On Wed, Mar 12, 2008 at 11:22 AM, DanTMan <dan_the_man(a)telus.net> wrote:
getName will be depreciated...
To go with the whole key/real namescheme I've been going with in
Title.php a new getRealName function will get the name to use for
interface display.
And to match that, getKeyName will get the name for use in uniqueness
checking and comparison, and getName will be aliased to it.
Are "RealName" and "KeyName" the best terms to use? We already use
"Text" and "DBKey" for titles, but I recall that confused me somewhat
for a while. I would probably have done "DisplayName" and
"NormalizedName", but that might not be ideal either. We may as well
think about this now instead of being stuck with weird names forever.

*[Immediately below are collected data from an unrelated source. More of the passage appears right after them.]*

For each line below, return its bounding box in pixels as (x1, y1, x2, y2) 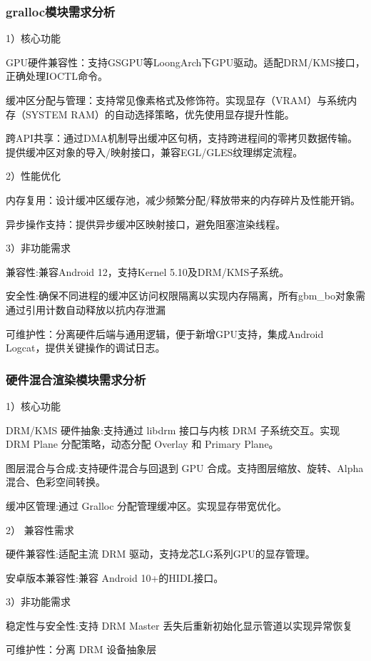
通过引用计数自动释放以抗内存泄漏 (6, 302, 166, 317)
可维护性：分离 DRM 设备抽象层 (6, 642, 157, 657)
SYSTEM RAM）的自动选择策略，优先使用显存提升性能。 (25, 106, 295, 121)
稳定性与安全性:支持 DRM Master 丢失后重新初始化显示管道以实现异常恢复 (6, 618, 353, 632)
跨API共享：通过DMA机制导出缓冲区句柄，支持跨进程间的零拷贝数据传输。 (6, 130, 358, 145)
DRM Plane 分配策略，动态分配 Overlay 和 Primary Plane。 (6, 436, 279, 451)
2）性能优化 (6, 168, 61, 183)
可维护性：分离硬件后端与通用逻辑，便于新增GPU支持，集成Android (6, 326, 324, 341)
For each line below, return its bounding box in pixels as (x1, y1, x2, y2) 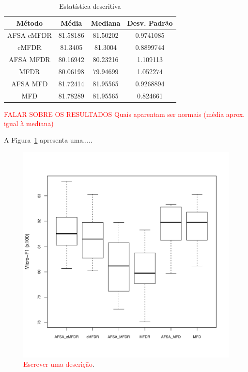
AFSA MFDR (9, 54, 50, 65)
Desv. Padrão (127, 17, 173, 28)
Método (16, 17, 43, 28)
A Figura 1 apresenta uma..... (4, 134, 93, 145)
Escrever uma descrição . (23, 359, 94, 369)
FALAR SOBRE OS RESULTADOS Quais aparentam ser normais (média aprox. (4, 109, 245, 119)
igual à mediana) (4, 118, 54, 129)
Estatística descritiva (59, 1, 121, 11)
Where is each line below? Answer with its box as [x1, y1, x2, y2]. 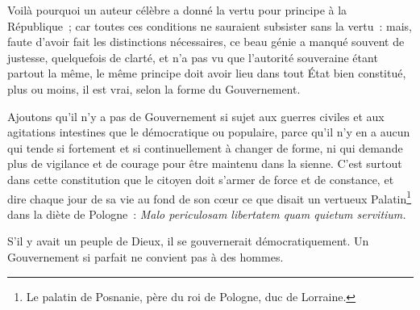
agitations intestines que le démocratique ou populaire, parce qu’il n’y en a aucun [7, 124, 410, 140]
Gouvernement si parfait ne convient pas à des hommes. [7, 248, 284, 265]
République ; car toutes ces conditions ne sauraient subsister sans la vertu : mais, [7, 17, 412, 34]
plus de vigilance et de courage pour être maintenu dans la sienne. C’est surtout [7, 155, 402, 172]
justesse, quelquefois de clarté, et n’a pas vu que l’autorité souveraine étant [7, 48, 378, 65]
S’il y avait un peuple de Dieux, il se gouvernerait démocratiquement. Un [7, 232, 369, 249]
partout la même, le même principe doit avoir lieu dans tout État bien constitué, [7, 65, 406, 82]
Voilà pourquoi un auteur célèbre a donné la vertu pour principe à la [7, 2, 347, 18]
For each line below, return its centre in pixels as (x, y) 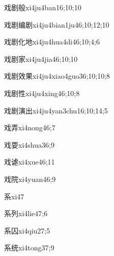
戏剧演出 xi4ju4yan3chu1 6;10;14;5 (56, 110)
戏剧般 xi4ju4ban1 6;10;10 (43, 7)
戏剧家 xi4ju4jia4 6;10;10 (41, 59)
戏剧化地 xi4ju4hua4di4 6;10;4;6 (52, 42)
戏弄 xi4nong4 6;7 (30, 127)
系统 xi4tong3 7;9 (29, 248)
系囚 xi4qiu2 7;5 (27, 230)
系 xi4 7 (14, 196)
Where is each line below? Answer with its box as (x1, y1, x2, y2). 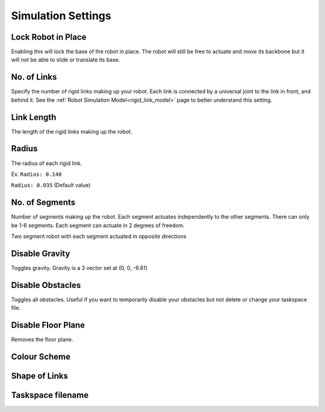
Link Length (11, 112, 57, 122)
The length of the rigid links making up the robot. (11, 128, 132, 135)
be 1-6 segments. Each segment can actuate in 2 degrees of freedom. (11, 222, 185, 229)
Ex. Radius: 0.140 (11, 170, 62, 178)
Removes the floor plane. (11, 336, 73, 343)
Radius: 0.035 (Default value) (11, 181, 91, 189)
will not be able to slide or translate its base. (11, 56, 120, 63)
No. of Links (11, 72, 57, 83)
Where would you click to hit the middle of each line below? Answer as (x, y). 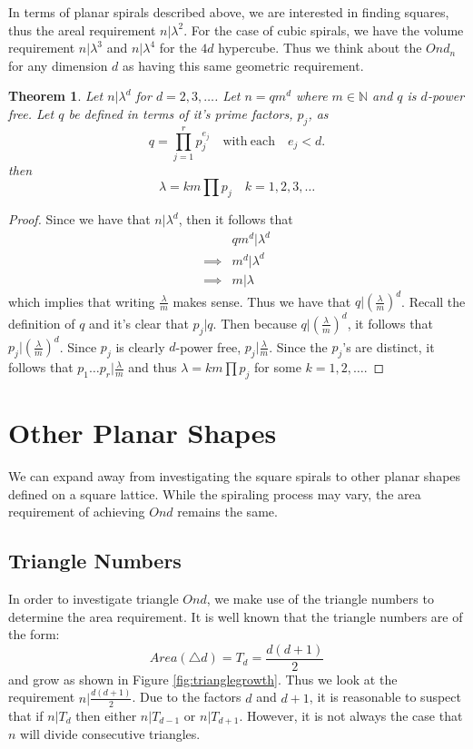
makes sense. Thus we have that (262, 301)
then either (106, 715)
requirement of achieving (77, 512)
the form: (34, 634)
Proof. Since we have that (79, 219)
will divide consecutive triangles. (110, 734)
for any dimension (58, 65)
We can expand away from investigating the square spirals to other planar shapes (235, 475)

^_^ Actually about your note on User and Title
normalization not being
the same. There is no real reason for them not to be (With the exception
of the stuff that we stick in functions like isValidName)...
Why's that? A little bonus I already theorized but never mentioned (I'm
good at grasping a lot of theory and wrapping my mind around how things
work and are supposed to, so I get a lot of them)
Because of the new extensible normalization, and how all the username
stuff relies on getDBkey and directly uses getText for displaying the
username, there is a little bonus.
If you go and extend the normalization of Titles specifically for the
User: namespace (remember that because of the way it's setup, you can
now create per-namespace normalization), the normalization of Usernames
will be directly affected by it (Which is kinda why I needed to alter
User.php because of that login bug).
Oh, that's very neat. It preserves a one-to-one correspondence
between usernames and User-namespace titles -- almost. Are you going
to do stuff like ban '@' and other things not allowed in usernames
from the namespace? That would make it a perfect bijection between
User pages and user names-plus-IP addresses.
Btw: I have a function inside of the normalizer.
TitleNormalizer::backconvert( $title ); basically it does the normal
replacing of underscores with spaces. The point of it is for when we
don't have a page_real stored in the database (ie: nonexistant page),
then backconvert will be used to create a temporary title for displaying
while the page doesn't exist. Of course, there is a hook inside of it
which lets extensions override it in case they do something like
changing the ' ' to '_' normalization to ' ' to '-' for
some reason.
Hmm, I see. When would this be a concern? Shouldn't the page_real be
generated from the URL? I guess not exactly, if link targets are
normalized. I'm thinking if the user types, I dunno, "str_repeat"
into the search box, they should get links asking them to edit
"str_repeat", not "str repeat" or any other variant. The same should
apply to ordinary wikilinks, ideally -- but on the other hand,
non-broken wikilinks should still point to prettified locations. So I
guess this would require [[has space]] to translate to
?title=Has_space (or whatever normalized form) if it exists, but
?title=has%20space&action=edit if it doesn't. Which isn't perfect.
But I don't see any other way to achieve the effect.